Congratulations to the eight Arts’ Faculty who received SSHRC Insight Development Grants in 2022.

On November 16, the Social Sciences and Humanities Research Council announced the recipients of the Insight Development Grants. The SSHRC Insight Development Grants are awarded to support research in its early stages by emerging and established scholars alike.

This year, eight researchers from the Faculty of Arts were awarded Insight Development Grants. We asked some of the recipients to share the importance of their research with the Arts’ community.

Here is a list of this year’s recipients:

Dr. Wendell Adjetey, Department of History and Classical Studies 

Project Title: The 1826 Battle of Katamansu Revisisted"

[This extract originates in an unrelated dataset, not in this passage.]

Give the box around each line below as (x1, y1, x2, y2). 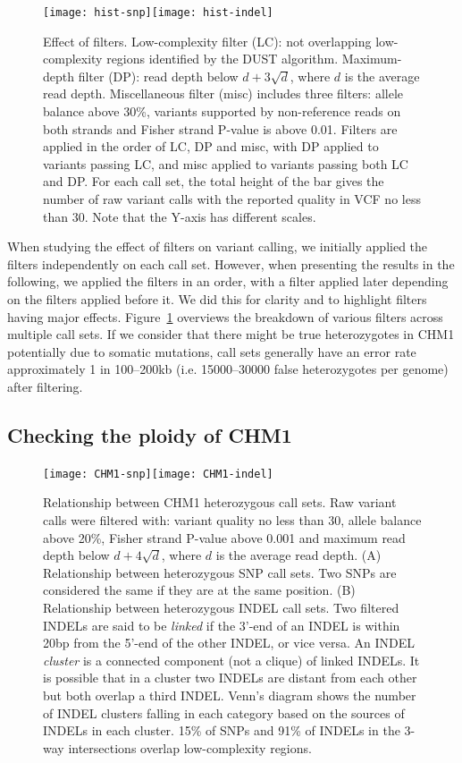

"My research on nineteenth-century African warfare along the Gulf of Guinea Coast will contribute to our understanding of how Africans relied on their indigenous epistemologies and cosmologies to articulate notions of just war theory to resist the genocidal commerce of transatlantic slavery. Pre-colonial African states, in other words, had a sophisticated grasp of statecraft and geopolitics, including the need to establish regional balance of power to mitigate imperialism and militarism."

Wendell Adjetey is an Assistant Professor of post-Reconstruction U.S. and African Diaspora history and William Dawson Chair. 

Dr. Charles Boberg, Department of Linguistics

Project Title: A New Survey of Canadian English: Fifty Years of Language Change

"Fifty years ago, a landmark survey of Canadian English by M.H. Scargill and H.J. Warkentyne (1972) showed how schoolchildren and their parents in every province of Canada differed regionally and generationally in their choice of words, grammatical forms, pronunciation and spelling. The passage of five decades, or about two generations, since that study presents a rare opportunity to see how Canadian English has evolved over the intervening period by asking the same questions of today's Canadian population. In carrying out a new Survey of Canadian English, this project will examine not only how today's speakers of Canadian English compare to the earlier sample, but whether Canadian English is converging with American English and whether regional differences are getting larger or smaller."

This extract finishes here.